Critchley describes (while eating an apple) the failures of translation between writing something down and its realisation as an artwork. The words are mashed up as he crunches away. For an artwork to ‘work’ it must go beyond descriptive language otherwise there is no need for it to be made. This process brings the work into negotiation with doubt and error, which are exacerbated when the artist releases control once the work is ready to embrace the possibilities of failure , when the work is presented to an audience. Another idea Critchley recounts, and enacts, is to set the camera on the end of a plank while he jumps about on the other end, a plan that would lead inevitably to an unreliable documentary as the camera would move away from the subject, or even break in the process. The description brings to mind Matthew Crawley’s 1999 work with the self explanatory title: Turning on a video camera, opening it up, and poking around in there until it breaks, or Steve McQueen’s Catch of 1997, that shows the artist and his sister throwing a video camera back and forth while it is recording. This performed document is a film-as-event that, as with much of McQueen’s practice, brings about a physical relationship to the film; it is head spinning and disorienting as one tries to make sense of what is being shown. McQueen engages with the impossibilities and resistances of representation, and does so with a politically charged attitude, mindful of the failures in the very operations of attempting to show experience.

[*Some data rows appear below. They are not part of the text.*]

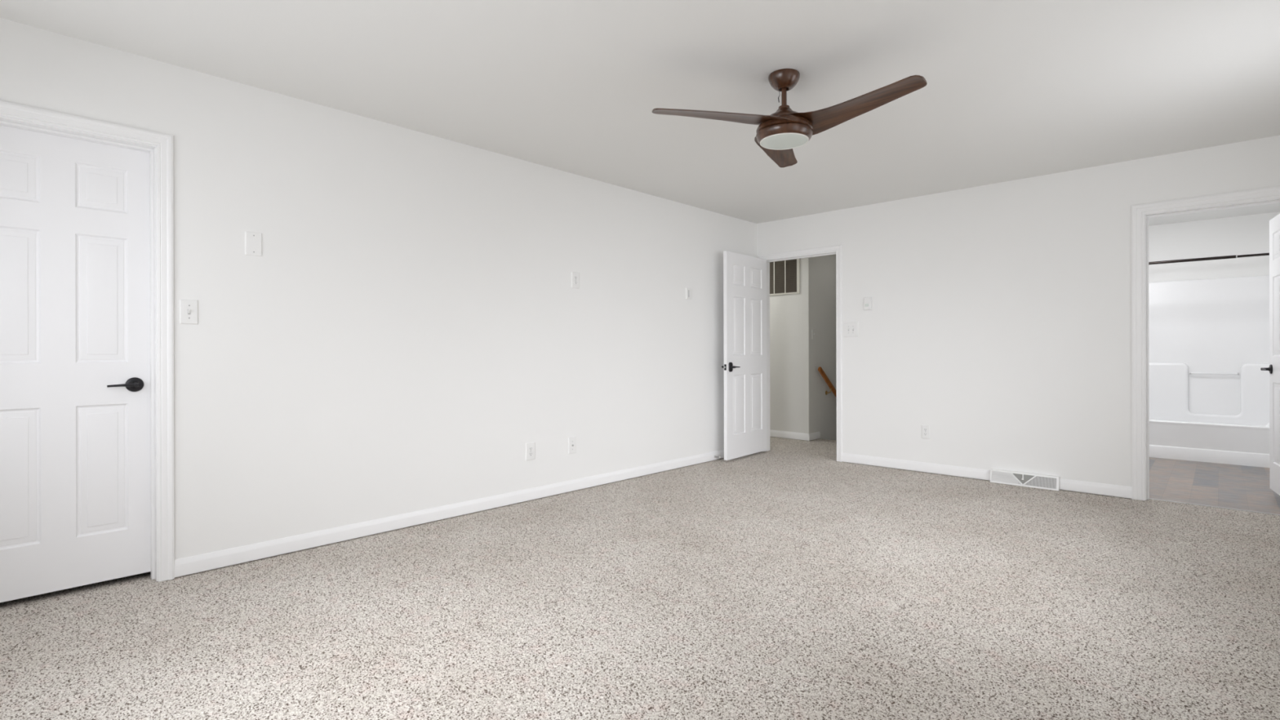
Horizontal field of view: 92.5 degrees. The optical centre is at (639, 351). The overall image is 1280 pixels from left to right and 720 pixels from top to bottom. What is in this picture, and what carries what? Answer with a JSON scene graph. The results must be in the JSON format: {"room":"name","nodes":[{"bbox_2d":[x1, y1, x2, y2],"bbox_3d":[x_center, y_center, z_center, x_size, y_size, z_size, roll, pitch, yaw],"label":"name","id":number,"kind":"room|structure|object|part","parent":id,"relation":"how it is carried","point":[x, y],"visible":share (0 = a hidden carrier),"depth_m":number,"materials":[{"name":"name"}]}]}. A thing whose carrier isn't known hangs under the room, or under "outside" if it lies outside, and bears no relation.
{"room":"empty bedroom","nodes":[
{"label":"empty bedroom","id":0,"kind":"room"},
{"bbox_2d":[0,17,756,577],"bbox_3d":[-0.848,-0.147,4.445,0.120,2.440,6.000,0,0,43],"label":"wall","id":1,"kind":"structure","parent":0,"point":[410,318],"depth_m":3.64,"materials":[{"name":"white paint"}]},
{"bbox_2d":[0,115,158,602],"bbox_3d":[-2.532,0.051,2.667,0.120,2.052,0.691,0,0,43],"label":"door","id":2,"kind":"structure","parent":1,"relation":"in","point":[78,255],"depth_m":2.72,"materials":[{"name":"white paint"}]},
{"bbox_3d":[-2.664,-0.742,2.590,0.035,0.201,0.181,0,0,43],"label":"raised panel","id":3,"kind":"part","parent":2,"relation":"part of","materials":[{"name":"white paint"}]},
{"bbox_3d":[-2.663,-0.237,2.590,0.035,0.577,0.181,0,0,43],"label":"raised panel","id":4,"kind":"part","parent":2,"relation":"part of","materials":[{"name":"white paint"}]},
{"bbox_3d":[-2.661,0.536,2.590,0.035,0.586,0.181,0,0,43],"label":"raised panel","id":5,"kind":"part","parent":2,"relation":"part of","materials":[{"name":"white paint"}]},
{"bbox_3d":[-2.463,-0.743,2.802,0.035,0.201,0.181,0,0,43],"label":"raised panel","id":6,"kind":"part","parent":2,"relation":"part of","materials":[{"name":"white paint"}]},
{"bbox_3d":[-2.462,-0.237,2.802,0.035,0.577,0.181,0,0,43],"label":"raised panel","id":7,"kind":"part","parent":2,"relation":"part of","materials":[{"name":"white paint"}]},
{"bbox_3d":[-2.460,0.535,2.802,0.035,0.586,0.181,0,0,43],"label":"raised panel","id":8,"kind":"part","parent":2,"relation":"part of","materials":[{"name":"white paint"}]},
{"bbox_3d":[-2.368,0.155,2.807,0.018,0.018,0.114,0,0,43],"label":"lever","id":9,"kind":"part","parent":2,"relation":"part of","materials":[{"name":"black metal"}]},
{"bbox_2d":[0,100,174,582],"bbox_3d":[-2.482,0.028,2.620,0.017,2.099,0.785,0,0,43],"label":"trim","id":10,"kind":"structure","parent":1,"relation":"attached to","point":[163,142],"depth_m":2.87,"materials":[{"name":"white paint"}]},
{"bbox_2d":[179,298,198,324],"bbox_3d":[-2.171,-0.192,2.950,0.016,0.118,0.072,0,0,43],"label":"light switch","id":11,"kind":"object","parent":1,"relation":"attached to","point":[188,308],"visible":1,"depth_m":2.95,"materials":[{"name":"white plastic"}]},
{"bbox_2d":[244,231,262,256],"bbox_3d":[-1.987,-0.554,3.151,0.007,0.120,0.076,0,0,43],"label":"blank wall plate","id":12,"kind":"object","parent":1,"relation":"attached to","point":[253,241],"visible":1,"depth_m":3.15,"materials":[{"name":"white paint"}]},
{"bbox_2d":[174,449,724,577],"bbox_3d":[-0.472,1.026,4.742,0.014,0.080,5.056,0,0,43],"label":"baseboard","id":13,"kind":"structure","parent":1,"relation":"attached to","point":[202,562],"depth_m":3.71,"materials":[{"name":"white paint"}]},
{"bbox_2d":[525,442,534,460],"bbox_3d":[-0.788,0.720,4.412,0.008,0.124,0.078,0,0,43],"label":"electrical outlet","id":14,"kind":"object","parent":1,"relation":"attached to","point":[530,447],"visible":1,"depth_m":4.41,"materials":[{"name":"white plastic"}]},
{"bbox_2d":[568,436,576,453],"bbox_3d":[-0.516,0.720,4.694,0.016,0.124,0.074,0,0,43],"label":"cable wall plate","id":15,"kind":"object","parent":1,"relation":"attached to","point":[571,441],"visible":1,"depth_m":4.69,"materials":[{"name":"white plastic"}]},
{"bbox_2d":[571,271,579,288],"bbox_3d":[-0.496,-0.550,4.723,0.008,0.124,0.078,0,0,43],"label":"electrical outlet","id":16,"kind":"object","parent":1,"relation":"attached to","point":[575,276],"visible":1,"depth_m":4.72,"materials":[{"name":"white plastic"}]},
{"bbox_2d":[685,288,691,299],"bbox_3d":[0.456,-0.541,5.726,0.011,0.104,0.074,0,0,43],"label":"wall plate","id":17,"kind":"object","parent":1,"relation":"attached to","point":[688,291],"visible":1,"depth_m":5.72,"materials":[{"name":"white plastic"}]},
{"bbox_2d":[0,436,1279,719],"bbox_3d":[1.152,1.143,4.633,5.720,0.150,9.220,0,0,43],"label":"floor","id":18,"kind":"structure","parent":0,"point":[762,585],"depth_m":2.51,"materials":[{"name":"carpet"}]},
{"bbox_2d":[1148,275,1269,467],"bbox_3d":[5.569,0.151,6.261,1.534,1.819,0.764,0,0,43],"label":"bathtub","id":19,"kind":"object","parent":18,"relation":"on","point":[1213,325],"visible":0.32,"depth_m":6.30,"materials":[{"name":"white plastic"}]},
{"bbox_2d":[1189,372,1239,375],"bbox_3d":[5.946,0.228,6.345,0.376,0.024,0.024,0,0,43],"label":"towel bar","id":20,"kind":"object","parent":19,"relation":"attached to","point":[1189,372],"visible":1,"depth_m":6.34,"materials":[{"name":"white plastic"}]},
{"bbox_2d":[0,0,1279,226],"bbox_3d":[1.754,-1.448,4.111,4.360,0.150,9.340,0,0,43],"label":"ceiling","id":21,"kind":"structure","parent":0,"point":[1014,90],"depth_m":3.04,"materials":[{"name":"white paint"}]},
{"bbox_2d":[652,68,927,167],"bbox_3d":[0.824,-1.204,2.946,1.064,0.332,1.192,0,0,43],"label":"ceiling fan","id":22,"kind":"object","parent":21,"relation":"hanging from","point":[783,131],"visible":1,"depth_m":2.93,"materials":[{"name":"brown wood"}]},
{"bbox_3d":[0.393,-1.117,2.907,0.655,0.057,0.221,0,0,-16],"label":"blade","id":23,"kind":"part","parent":22,"relation":"part of","materials":[{"name":"brown wood"}]},
{"bbox_3d":[0.761,-1.111,3.379,0.221,0.057,0.655,0,-1,14],"label":"blade","id":24,"kind":"part","parent":22,"relation":"part of","materials":[{"name":"brown wood"}]},
{"bbox_2d":[760,133,807,149],"bbox_3d":[0.715,-1.045,3.039,0.228,0.016,0.228,0,0,43],"label":"diffuser","id":25,"kind":"object","parent":22,"relation":"attached to","point":[771,141],"depth_m":3.02,"materials":[{"name":"white glass"}]},
{"bbox_3d":[0.990,-1.120,2.822,0.655,0.057,0.221,0,0,45],"label":"blade","id":26,"kind":"part","parent":22,"relation":"part of","materials":[{"name":"brown wood"}]},
{"bbox_2d":[769,254,836,440],"bbox_3d":[2.603,1.143,9.195,1.750,5.040,3.560,0,0,43],"label":"wall","id":27,"kind":"structure","parent":0,"point":[799,402],"depth_m":7.50,"materials":[{"name":"white paint"}]},
{"bbox_2d":[769,258,799,295],"bbox_3d":[1.714,-0.926,7.572,0.578,0.450,0.013,0,0,43],"label":"air vent","id":28,"kind":"object","parent":27,"relation":"in","point":[784,275],"visible":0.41,"depth_m":7.50,"materials":[{"name":"grey"}]},
{"bbox_2d":[769,429,808,439],"bbox_3d":[1.410,1.020,7.864,1.650,0.080,0.014,0,0,43],"label":"baseboard","id":29,"kind":"structure","parent":27,"relation":"attached to","point":[793,435],"depth_m":7.47,"materials":[{"name":"white paint"}]},
{"bbox_2d":[811,329,814,339],"bbox_3d":[2.096,-0.205,7.379,0.016,0.118,0.074,0,0,43],"label":"switch","id":30,"kind":"object","parent":27,"relation":"attached to","point":[812,331],"visible":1,"depth_m":7.37,"materials":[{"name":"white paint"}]},
{"bbox_2d":[808,431,820,440],"bbox_3d":[2.103,1.019,7.386,0.014,0.080,0.274,0,0,43],"label":"baseboard","id":31,"kind":"structure","parent":27,"relation":"attached to","point":[812,436],"depth_m":7.37,"materials":[{"name":"white paint"}]},
{"bbox_2d":[817,366,836,398],"bbox_3d":[3.039,1.177,8.324,0.081,1.994,2.632,0,0,43],"label":"handrail","id":32,"kind":"object","parent":27,"relation":"attached to","point":[821,371],"visible":0.34,"depth_m":7.51,"materials":[{"name":"brown wood"}]},
{"bbox_2d":[756,135,1279,498],"bbox_3d":[2.796,-0.156,5.207,4.360,2.440,0.120,0,0,43],"label":"wall","id":33,"kind":"structure","parent":0,"point":[999,321],"depth_m":4.96,"materials":[{"name":"white paint"}]},
{"bbox_2d":[721,250,836,460],"bbox_3d":[1.378,0.041,5.993,0.850,2.052,0.931,0,0,43],"label":"door","id":34,"kind":"structure","parent":33,"relation":"in","point":[746,278],"depth_m":6.17,"materials":[{"name":"white paint"}]},
{"bbox_3d":[0.965,-0.756,6.068,0.035,0.201,0.233,0,0,40],"label":"raised panel","id":35,"kind":"part","parent":34,"relation":"part of","materials":[{"name":"white paint"}]},
{"bbox_3d":[0.967,-0.251,6.068,0.035,0.577,0.233,0,0,40],"label":"raised panel","id":36,"kind":"part","parent":34,"relation":"part of","materials":[{"name":"white paint"}]},
{"bbox_3d":[0.969,0.522,6.069,0.035,0.586,0.233,0,0,40],"label":"raised panel","id":37,"kind":"part","parent":34,"relation":"part of","materials":[{"name":"white paint"}]},
{"bbox_3d":[1.186,-0.757,6.332,0.035,0.201,0.236,0,0,40],"label":"raised panel","id":38,"kind":"part","parent":34,"relation":"part of","materials":[{"name":"white paint"}]},
{"bbox_3d":[1.187,-0.252,6.332,0.035,0.577,0.236,0,0,40],"label":"raised panel","id":39,"kind":"part","parent":34,"relation":"part of","materials":[{"name":"white paint"}]},
{"bbox_3d":[1.189,0.521,6.332,0.035,0.586,0.236,0,0,40],"label":"raised panel","id":40,"kind":"part","parent":34,"relation":"part of","materials":[{"name":"white paint"}]},
{"bbox_2d":[758,244,842,462],"bbox_3d":[1.609,0.018,6.237,0.938,2.096,0.017,0,0,43],"label":"trim","id":41,"kind":"structure","parent":33,"relation":"attached to","point":[837,249],"depth_m":5.94,"materials":[{"name":"white paint"}]},
{"bbox_2d":[843,322,858,337],"bbox_3d":[2.014,-0.210,5.854,0.146,0.138,0.016,0,0,43],"label":"double light switch","id":42,"kind":"object","parent":33,"relation":"attached to","point":[851,329],"visible":1,"depth_m":5.85,"materials":[{"name":"white plastic"}]},
{"bbox_2d":[863,297,872,310],"bbox_3d":[2.133,-0.448,5.733,0.078,0.122,0.028,0,0,43],"label":"thermostat","id":43,"kind":"object","parent":33,"relation":"attached to","point":[868,301],"visible":1,"depth_m":5.72,"materials":[{"name":"white plastic"}]},
{"bbox_2d":[841,453,990,479],"bbox_3d":[2.421,1.018,5.473,1.289,0.080,0.014,0,0,43],"label":"baseboard","id":44,"kind":"structure","parent":33,"relation":"attached to","point":[972,473],"depth_m":5.42,"materials":[{"name":"white paint"}]},
{"bbox_2d":[921,425,929,439],"bbox_3d":[2.513,0.707,5.389,0.070,0.116,0.008,0,0,43],"label":"electrical outlet","id":45,"kind":"object","parent":33,"relation":"attached to","point":[925,428],"visible":1,"depth_m":5.38,"materials":[{"name":"white plastic"}]},
{"bbox_2d":[990,468,1060,490],"bbox_3d":[3.040,1.012,4.849,0.468,0.103,0.068,0,0,43],"label":"air vent","id":46,"kind":"object","parent":33,"relation":"in","point":[997,476],"visible":1,"depth_m":4.83,"materials":[{"name":"white metal"}]},
{"bbox_2d":[991,471,1021,484],"bbox_3d":[2.943,1.012,4.915,0.217,0.079,0.014,0,0,43],"label":"grille","id":47,"kind":"object","parent":46,"relation":"attached to","point":[997,477],"depth_m":4.91,"materials":[{"name":"white metal"}]},
{"bbox_3d":[3.032,1.011,4.842,0.158,0.077,0.014,0,0,43],"label":"damper plate","id":48,"kind":"part","parent":46,"relation":"part of","materials":[{"name":"grey metal"}]},
{"bbox_2d":[1024,477,1056,488],"bbox_3d":[3.107,1.012,4.759,0.211,0.079,0.014,0,0,43],"label":"grille","id":49,"kind":"object","parent":46,"relation":"attached to","point":[1028,482],"depth_m":4.77,"materials":[{"name":"white metal"}]},
{"bbox_2d":[1059,478,1131,497],"bbox_3d":[3.385,1.016,4.559,0.432,0.080,0.014,0,0,43],"label":"baseboard","id":50,"kind":"structure","parent":33,"relation":"attached to","point":[1064,484],"depth_m":4.55,"materials":[{"name":"white paint"}]},
{"bbox_2d":[1131,186,1279,500],"bbox_3d":[3.873,0.004,4.092,0.922,2.114,0.017,0,0,43],"label":"trim","id":51,"kind":"structure","parent":33,"relation":"attached to","point":[1138,211],"depth_m":4.37,"materials":[{"name":"white paint"}]},
{"bbox_2d":[1144,198,1279,500],"bbox_3d":[4.182,0.035,4.410,0.809,2.052,0.870,0,0,43],"label":"door","id":52,"kind":"structure","parent":33,"relation":"in","point":[1274,223],"depth_m":4.39,"materials":[{"name":"white paint"}]},
{"bbox_3d":[4.564,-0.760,4.368,0.035,0.201,0.222,0,0,36],"label":"raised panel","id":53,"kind":"part","parent":52,"relation":"part of","materials":[{"name":"white paint"}]},
{"bbox_3d":[4.565,-0.255,4.368,0.035,0.577,0.222,0,0,36],"label":"raised panel","id":54,"kind":"part","parent":52,"relation":"part of","materials":[{"name":"white paint"}]},
{"bbox_3d":[4.567,0.518,4.368,0.035,0.586,0.222,0,0,36],"label":"raised panel","id":55,"kind":"part","parent":52,"relation":"part of","materials":[{"name":"white paint"}]},
{"bbox_2d":[1148,211,1279,282],"bbox_3d":[5.788,-0.164,6.656,1.770,2.440,0.100,0,0,43],"label":"wall","id":56,"kind":"structure","parent":0,"point":[1249,234],"depth_m":6.41,"materials":[{"name":"white paint"}]},
{"bbox_2d":[1149,497,1279,515],"bbox_3d":[3.943,1.061,4.164,0.762,0.005,0.014,0,0,43],"label":"threshold strip","id":57,"kind":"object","parent":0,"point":[1149,498],"depth_m":4.17,"materials":[{"name":"grey metal"}]},
{"bbox_3d":[5.435,-0.163,4.924,0.100,2.440,3.100,0,0,43],"label":"wall","id":58,"kind":"structure","parent":0,"visible":0},
{"bbox_2d":[1148,253,1269,264],"bbox_3d":[5.338,-0.893,6.020,1.534,0.052,0.052,0,0,43],"label":"shower curtain rod","id":59,"kind":"object","parent":58,"relation":"attached to","point":[1260,254],"visible":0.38,"depth_m":5.89,"materials":[{"name":"brown metal"}]}
]}

As Critchley’s Pieces I Never Did continues, the screaming of ‘shut up’ persists and the dominant narrative slips between the professional account of rejected ideas as the, at turns, angry and tragic figure demanding an end to some unspecified conversation. It is as if the artist is desperately blanking out this rational description of works that were never made, proposals perhaps rejected because the idea was too flawed or dangerous, or because another artist could make the same piece better, or that it was irrelevant in some way or simply forgot about. All the while, these now-made works annoyingly interrupt the narrative of unrealised works. Other, more recent, catalogues of unrealised projects are Hans Ulrich Obrist’s Unbuilt Roads or the online archive Unrealised Projects devised by artist Sam Ely and Lynn Harris. These collections show proposals that have been deemed failures before they have been realised, yet nonetheless they are released into the space of critical engagement.

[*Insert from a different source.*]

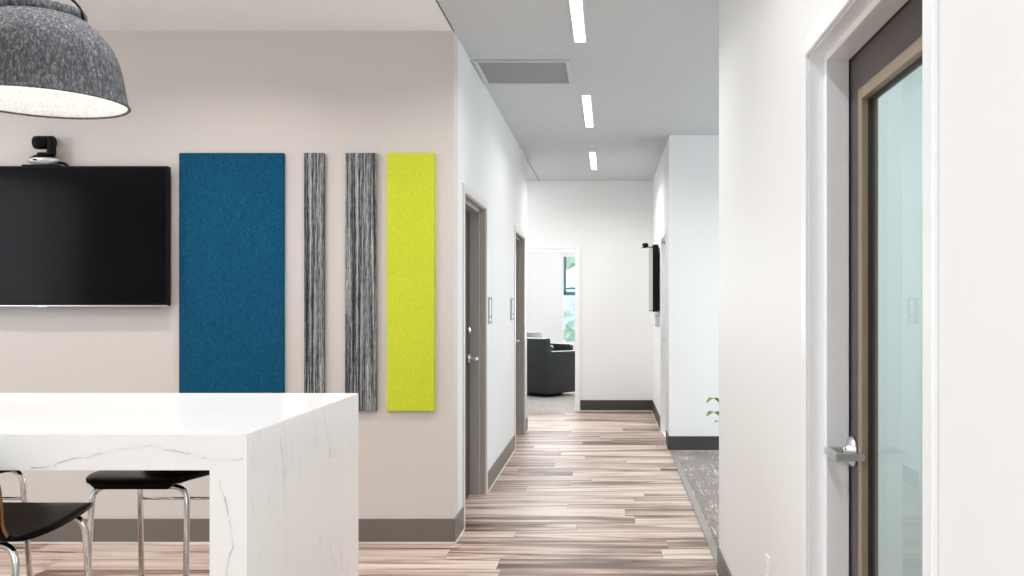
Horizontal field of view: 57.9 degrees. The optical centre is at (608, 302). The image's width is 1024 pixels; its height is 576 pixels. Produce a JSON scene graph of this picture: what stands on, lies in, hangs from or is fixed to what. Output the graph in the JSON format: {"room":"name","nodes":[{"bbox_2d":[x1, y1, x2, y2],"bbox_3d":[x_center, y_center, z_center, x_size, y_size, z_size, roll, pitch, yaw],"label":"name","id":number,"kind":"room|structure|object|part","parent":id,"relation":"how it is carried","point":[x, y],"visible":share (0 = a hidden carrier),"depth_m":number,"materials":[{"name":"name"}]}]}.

Chris Burden’s practice acts out the simple question ‘what happens if you…?‘ , making the risk of failure a space of opportunity as he pushes the limits of possibilities. One example is the fully operational B-Car, 1975, a lightweight vehicle he described as being able to travel 100 miles per hour at 100 miles per gallon. Burden proposes questions that are manifested through actions and events, interrogating structures of power and assumptions, introducing doubt, and never fully eliminating the unknown. He offers a series of impossible proposals that are then acted out: integral to each is possibility and frustration of failure. This can be seen most explicitly in When Robots Rule: The Two Minute Airplane Factory, that took the form of an assembly line manufacturing model airplanes to be launched into the cavernous space of Tate Britain’s Dunveen Galleries in 1999.